The drama revolves around two brothers, Victor and Walter Franz, one a beat cop coming up to retirement, the other a prosperous careerist surgeon. They meet for the first time in 16 years to sell their family furniture stored in the attic of a condemned New York brownstone. Longstanding simmering resentments rise to the surface as we learn of the devastating effects the Wall Street Crash had on the family’s fortunes and relationships.

Image: Nobby Clark

Jonathan Church’s excellent, slow-burning production retains our attention in a long play that tends towards the verbose and over-explanatory, but powerfully shows the price people pay for their key decisions in life.

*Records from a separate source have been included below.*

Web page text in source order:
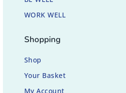
WORK WELL
Shopping
Shop
Your Basket
My Account
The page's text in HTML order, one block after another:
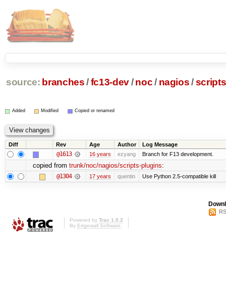
source: branches /fc13-dev/ noc/ nagios /
Added Modified Copied or renamed
Diff Rev Age Author Log Message
@1613 16 years ezyang Branch for F13 development.
copied from trunk/noc/nagios/scripts-plugins:
@1304 17 years quentin Use Python 2.5-compatible kill
Powered by Trac 1.0.2
By Edgewall Software

Simon Higlett’s extraordinary, cluttered design includes antique furniture literally hanging over the characters like the legacy of their past experiences.

Image: Nobby Clark

Brendan Coyle and Adrian Lukis compellingly convey the deep-seated tensions between the estranged brothers, with Sara Stewart as Victor’s dissatisfied wife Esther caught in the middle. But it is David Suchet, playing the wily 89-year-old Russian-Jewish furniture dealer Gregory Solomon, who steals the show with his vaudevillian-style patter, giving the play much-needed comic relief.

The Price, Wyndham’s Theatre, Charing Cross Road,  WC2H 0DA. Tickets £14.75–£127.25, until 27 April 2019.